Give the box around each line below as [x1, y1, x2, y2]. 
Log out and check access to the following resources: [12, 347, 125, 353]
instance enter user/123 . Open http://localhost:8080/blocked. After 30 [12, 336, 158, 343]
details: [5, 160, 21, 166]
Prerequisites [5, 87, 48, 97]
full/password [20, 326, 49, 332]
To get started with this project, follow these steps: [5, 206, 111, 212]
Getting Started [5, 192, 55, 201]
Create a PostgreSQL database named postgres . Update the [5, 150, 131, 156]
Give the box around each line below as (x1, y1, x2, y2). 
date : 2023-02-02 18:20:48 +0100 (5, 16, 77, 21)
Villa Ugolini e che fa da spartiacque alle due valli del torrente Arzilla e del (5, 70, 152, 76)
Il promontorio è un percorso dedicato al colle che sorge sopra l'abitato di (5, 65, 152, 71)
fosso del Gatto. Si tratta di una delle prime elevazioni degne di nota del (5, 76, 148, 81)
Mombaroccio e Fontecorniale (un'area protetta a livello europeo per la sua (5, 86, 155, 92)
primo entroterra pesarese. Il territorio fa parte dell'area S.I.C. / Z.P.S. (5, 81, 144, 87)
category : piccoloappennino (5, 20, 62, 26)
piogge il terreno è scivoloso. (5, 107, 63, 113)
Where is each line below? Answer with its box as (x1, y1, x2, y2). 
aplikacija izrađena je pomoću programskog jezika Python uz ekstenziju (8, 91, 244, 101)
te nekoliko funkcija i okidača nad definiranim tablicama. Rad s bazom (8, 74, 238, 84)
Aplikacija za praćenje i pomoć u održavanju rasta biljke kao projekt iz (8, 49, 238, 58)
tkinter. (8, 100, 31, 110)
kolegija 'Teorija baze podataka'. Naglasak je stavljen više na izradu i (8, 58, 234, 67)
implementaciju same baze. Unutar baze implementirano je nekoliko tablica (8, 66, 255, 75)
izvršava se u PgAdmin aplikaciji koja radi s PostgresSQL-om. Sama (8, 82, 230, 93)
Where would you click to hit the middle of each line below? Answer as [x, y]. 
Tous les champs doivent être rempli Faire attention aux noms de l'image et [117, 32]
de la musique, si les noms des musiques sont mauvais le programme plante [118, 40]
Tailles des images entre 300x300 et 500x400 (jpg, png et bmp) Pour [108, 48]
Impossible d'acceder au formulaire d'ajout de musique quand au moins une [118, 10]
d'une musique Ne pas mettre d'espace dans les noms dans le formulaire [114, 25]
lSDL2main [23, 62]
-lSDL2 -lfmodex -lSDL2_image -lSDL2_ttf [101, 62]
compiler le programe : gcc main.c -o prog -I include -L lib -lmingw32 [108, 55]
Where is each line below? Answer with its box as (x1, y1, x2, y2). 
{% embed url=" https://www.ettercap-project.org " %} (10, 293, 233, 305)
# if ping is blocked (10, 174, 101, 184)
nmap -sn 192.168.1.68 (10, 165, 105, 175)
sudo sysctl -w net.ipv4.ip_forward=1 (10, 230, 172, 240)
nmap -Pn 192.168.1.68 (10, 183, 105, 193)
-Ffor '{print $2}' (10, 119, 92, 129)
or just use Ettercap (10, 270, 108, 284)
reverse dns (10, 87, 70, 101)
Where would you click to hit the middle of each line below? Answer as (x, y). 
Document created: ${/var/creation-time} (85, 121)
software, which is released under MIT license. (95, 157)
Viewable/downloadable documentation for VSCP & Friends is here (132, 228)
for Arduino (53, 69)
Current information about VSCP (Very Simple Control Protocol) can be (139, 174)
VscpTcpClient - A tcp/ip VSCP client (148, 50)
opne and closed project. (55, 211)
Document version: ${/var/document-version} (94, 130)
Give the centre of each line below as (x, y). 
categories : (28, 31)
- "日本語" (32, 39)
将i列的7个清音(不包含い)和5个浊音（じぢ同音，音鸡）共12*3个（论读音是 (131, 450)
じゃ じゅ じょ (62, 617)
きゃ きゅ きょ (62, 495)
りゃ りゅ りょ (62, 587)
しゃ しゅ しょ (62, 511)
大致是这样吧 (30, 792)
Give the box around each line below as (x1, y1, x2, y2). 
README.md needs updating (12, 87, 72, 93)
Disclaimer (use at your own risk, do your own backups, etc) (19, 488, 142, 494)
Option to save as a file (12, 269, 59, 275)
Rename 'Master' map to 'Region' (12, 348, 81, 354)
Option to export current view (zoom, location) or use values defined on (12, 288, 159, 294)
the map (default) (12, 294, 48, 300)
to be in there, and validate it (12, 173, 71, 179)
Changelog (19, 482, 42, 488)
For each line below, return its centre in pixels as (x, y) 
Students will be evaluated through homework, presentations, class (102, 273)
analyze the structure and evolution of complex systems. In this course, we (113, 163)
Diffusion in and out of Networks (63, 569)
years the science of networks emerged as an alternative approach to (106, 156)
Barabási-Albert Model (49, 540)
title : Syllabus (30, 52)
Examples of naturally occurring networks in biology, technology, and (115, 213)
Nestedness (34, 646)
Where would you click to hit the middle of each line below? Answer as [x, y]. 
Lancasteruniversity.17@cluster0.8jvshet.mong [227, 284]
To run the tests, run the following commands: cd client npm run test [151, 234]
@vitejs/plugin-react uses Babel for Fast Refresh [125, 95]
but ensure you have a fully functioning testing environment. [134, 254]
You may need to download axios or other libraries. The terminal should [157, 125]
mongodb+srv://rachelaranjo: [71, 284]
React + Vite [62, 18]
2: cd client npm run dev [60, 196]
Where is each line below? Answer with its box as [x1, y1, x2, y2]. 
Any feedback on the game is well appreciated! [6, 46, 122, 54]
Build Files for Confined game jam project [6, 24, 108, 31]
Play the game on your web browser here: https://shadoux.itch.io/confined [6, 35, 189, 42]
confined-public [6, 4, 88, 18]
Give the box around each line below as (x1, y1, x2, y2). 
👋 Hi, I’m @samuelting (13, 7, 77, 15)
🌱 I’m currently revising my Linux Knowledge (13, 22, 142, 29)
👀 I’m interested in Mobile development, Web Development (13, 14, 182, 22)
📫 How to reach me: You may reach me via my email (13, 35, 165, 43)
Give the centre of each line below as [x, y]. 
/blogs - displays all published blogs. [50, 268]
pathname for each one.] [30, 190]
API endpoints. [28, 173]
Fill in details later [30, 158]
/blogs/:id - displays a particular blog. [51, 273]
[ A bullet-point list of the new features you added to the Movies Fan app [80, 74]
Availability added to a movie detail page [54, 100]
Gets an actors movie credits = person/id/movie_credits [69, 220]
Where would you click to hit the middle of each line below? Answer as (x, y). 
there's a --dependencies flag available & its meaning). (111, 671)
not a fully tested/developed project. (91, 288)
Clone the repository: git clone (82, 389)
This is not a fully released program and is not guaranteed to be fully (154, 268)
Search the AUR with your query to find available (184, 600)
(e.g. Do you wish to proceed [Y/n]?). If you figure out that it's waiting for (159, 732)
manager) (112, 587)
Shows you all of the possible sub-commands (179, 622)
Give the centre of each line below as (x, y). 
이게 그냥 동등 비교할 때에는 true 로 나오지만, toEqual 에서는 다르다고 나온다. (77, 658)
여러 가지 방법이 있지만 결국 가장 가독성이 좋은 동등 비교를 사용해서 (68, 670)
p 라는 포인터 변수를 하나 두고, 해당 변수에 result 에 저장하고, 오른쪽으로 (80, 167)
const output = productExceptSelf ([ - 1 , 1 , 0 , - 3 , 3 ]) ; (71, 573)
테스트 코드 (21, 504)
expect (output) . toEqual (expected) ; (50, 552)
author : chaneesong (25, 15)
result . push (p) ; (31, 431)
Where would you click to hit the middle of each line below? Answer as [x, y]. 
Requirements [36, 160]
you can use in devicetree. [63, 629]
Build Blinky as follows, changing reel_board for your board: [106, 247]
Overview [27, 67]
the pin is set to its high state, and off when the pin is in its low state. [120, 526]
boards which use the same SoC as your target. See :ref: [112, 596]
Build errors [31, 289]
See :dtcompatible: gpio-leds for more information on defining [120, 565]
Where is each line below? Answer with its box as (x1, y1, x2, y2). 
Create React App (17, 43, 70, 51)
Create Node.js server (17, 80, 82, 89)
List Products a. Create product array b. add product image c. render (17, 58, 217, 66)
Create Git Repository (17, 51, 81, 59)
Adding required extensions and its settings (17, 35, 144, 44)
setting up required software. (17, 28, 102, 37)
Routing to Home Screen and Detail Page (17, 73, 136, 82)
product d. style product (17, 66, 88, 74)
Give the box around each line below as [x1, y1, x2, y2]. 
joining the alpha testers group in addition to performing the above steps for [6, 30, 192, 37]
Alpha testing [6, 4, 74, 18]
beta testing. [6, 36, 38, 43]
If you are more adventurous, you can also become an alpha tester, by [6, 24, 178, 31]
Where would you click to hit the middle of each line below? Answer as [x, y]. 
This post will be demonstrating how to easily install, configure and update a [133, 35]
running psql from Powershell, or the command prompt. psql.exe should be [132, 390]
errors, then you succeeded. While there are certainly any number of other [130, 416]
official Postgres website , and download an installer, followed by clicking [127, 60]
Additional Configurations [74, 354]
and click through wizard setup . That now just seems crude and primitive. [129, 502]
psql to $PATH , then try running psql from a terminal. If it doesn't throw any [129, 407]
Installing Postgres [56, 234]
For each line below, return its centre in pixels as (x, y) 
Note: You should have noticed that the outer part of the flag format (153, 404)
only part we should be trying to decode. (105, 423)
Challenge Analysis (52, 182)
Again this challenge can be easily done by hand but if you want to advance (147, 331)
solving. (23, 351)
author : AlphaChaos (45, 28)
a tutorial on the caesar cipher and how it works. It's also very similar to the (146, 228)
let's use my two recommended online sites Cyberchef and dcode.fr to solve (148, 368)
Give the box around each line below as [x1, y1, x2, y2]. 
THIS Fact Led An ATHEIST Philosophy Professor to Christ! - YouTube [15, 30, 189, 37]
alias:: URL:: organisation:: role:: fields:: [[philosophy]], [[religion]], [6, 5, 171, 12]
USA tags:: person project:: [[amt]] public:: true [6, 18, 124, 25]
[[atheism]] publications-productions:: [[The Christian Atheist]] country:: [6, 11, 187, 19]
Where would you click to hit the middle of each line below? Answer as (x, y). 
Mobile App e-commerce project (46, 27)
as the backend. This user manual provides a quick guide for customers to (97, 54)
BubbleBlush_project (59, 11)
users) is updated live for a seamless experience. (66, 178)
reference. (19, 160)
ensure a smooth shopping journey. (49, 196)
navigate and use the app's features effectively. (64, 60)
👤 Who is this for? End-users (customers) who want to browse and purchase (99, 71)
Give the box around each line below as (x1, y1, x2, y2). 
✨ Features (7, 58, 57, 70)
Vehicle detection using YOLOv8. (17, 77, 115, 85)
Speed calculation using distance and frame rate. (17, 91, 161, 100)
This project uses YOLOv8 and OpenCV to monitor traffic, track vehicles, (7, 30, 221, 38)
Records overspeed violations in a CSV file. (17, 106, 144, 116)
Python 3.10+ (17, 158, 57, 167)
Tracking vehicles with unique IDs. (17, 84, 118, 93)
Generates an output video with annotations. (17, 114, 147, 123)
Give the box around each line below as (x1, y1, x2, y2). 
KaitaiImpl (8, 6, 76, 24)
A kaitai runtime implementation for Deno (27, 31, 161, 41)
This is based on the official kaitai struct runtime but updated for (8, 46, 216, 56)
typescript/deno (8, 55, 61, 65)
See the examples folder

________________________________________

[Your objective] Your answer should be a single number: how many lines in the preceding entries contain "blocked".

[Solution for this problem] 2